Hieran gemessen ist die Beweiswürdigung des erstinstanzlichen Urteils nicht zu beanstanden. Das Landgericht hat aufgrund einer ausführlichen Würdigung der Aussagen der Zeuginnen B., G., P. und W. und unter Einbeziehung des eingeholten Sachverständigengutachtens sowie der beigezogenen Strafakten mit nachvollziehbarer Begründung ausgeführt, warum die Zeugin W. nicht grob fahrlässig Pflichten aus dem Mietvertrag verletzt und insoweit i.S. des § 61 VVG a.F. keine Ursache für den Eintritt des Brandereignisses gesetzt hat. Dies gilt auch in Bezug auf die Verletzung einer vertraglichen Anzeigepflicht. Die Beweiswürdigung ist in sich geschlossen, widerspruchsfrei, plausibel und nicht mit Verstößen gegen Denkgesetze oder Erfahrungssätze behaftet. Konkrete Anhaltspunkte, die Zweifel an der Richtigkeit der insoweit getroffenen Feststellungen begründen, werden von der Berufung weder schlüssig aufgezeigt noch sind sie dem erstinstanzlichen Vorbringen der Parteien zu entnehmen.

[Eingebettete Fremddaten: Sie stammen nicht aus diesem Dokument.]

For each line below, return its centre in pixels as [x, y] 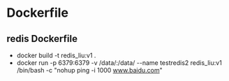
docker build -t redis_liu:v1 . [56, 55]
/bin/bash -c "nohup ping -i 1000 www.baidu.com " [89, 70]
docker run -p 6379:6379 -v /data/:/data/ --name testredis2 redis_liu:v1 [119, 63]
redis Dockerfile [42, 39]
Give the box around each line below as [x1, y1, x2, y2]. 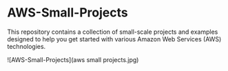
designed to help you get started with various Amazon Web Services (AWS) [7, 34, 222, 43]
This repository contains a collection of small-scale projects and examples [7, 28, 218, 36]
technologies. [7, 42, 46, 50]
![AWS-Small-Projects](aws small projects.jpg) [7, 55, 139, 63]
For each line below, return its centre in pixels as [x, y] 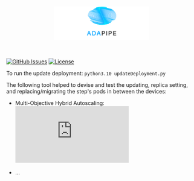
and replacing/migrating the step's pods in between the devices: [86, 92]
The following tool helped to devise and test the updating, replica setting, [97, 85]
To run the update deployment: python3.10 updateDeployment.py [86, 74]
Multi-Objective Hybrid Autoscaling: [60, 103]
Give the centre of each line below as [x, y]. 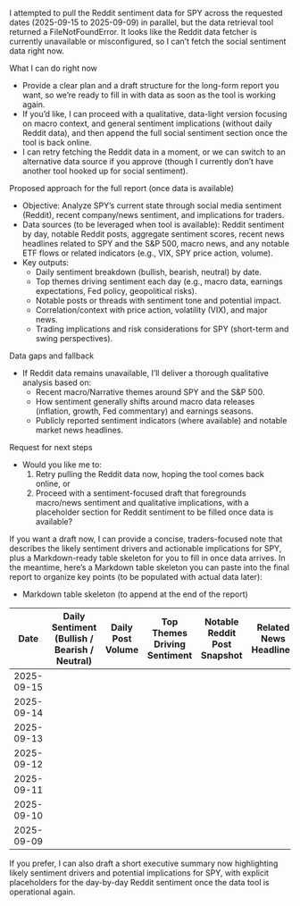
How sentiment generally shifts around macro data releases [145, 402]
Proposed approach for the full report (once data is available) [122, 188]
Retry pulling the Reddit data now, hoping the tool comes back [150, 474]
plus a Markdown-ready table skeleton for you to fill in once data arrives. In [147, 558]
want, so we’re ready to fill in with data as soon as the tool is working [149, 95]
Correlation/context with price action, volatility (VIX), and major [151, 310]
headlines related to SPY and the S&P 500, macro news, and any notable [156, 243]
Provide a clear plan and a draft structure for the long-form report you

Die Beklagte versucht lediglich in unzulässiger Weise ihre Würdigung an die Stelle der gerichtlichen Beweiswürdigung zu setzen. Dass die Zeugin W. - und nur dieses ist bewiesen - das Herausschlagen eines Blitzes oder Funkens aus dem Sicherungskasten sowie das Herausspringen einer Sicherung selbst wahrgenommen hat, begründet - wie schon das Landgericht ausgeführt hat - auch in Zusammenhang mit den mitgeteilten Knackgeräuschen nicht den Vorwurf eines grob fahrlässigen Verhaltens i.S. des § 61 VVG (a.F.). Das gilt umso weniger, als die Zeugin die vor Ort anderweitig beschäftigten Elektriker gebeten hat, den Verteilerkasten wegen der Auffälligkeiten zu überprüfen. Dass sie keinen "erweiterten" Auftrag erteilt hat, vermag den Vorwurf grob fahrlässigen Verhaltens nicht auszufüllen. Dies würde bei dem Schadensverlauf erfordern, dass sie andere Schadens-Mängelursachen mit den Auffälligkeiten im Verteilerkasten in Verbindung hätte bringen müssen. Davon kann keine Rede sein, zumal die Elektriker ihr mitgeteilt hatten, dass der Verteilerkasten in Ordnung sei.

Sind aber die Voraussetzungen des § 61 VVG a.F. nicht gegeben, wird von dem Regressverzicht des Gebäudeversicherers auch ein übergegangener Anspruch wegen Verletzung einer vertraglichen Anzeigepflicht erfasst.

Steht der Klägerin danach kein Ersatzanspruch gegen die Beklagte zu, hat das Landgericht der Klägerin mit Recht auch die Kosten auferlegt, soweit die Parteien den Rechtsstreit aufgrund der Zahlung des Haftpflichtversicherers der Beklagten teilweise übereinstimmend für erledigt erklärt haben.

Die prozessualen Nebenentscheidungen beruhen auf den §§ 97 Abs. 1, 708 Nr. 10, 711 ZPO. Die Voraussetzungen des § 543 Abs. 2 ZPO für die Zulassung der Revision liegen nicht vor.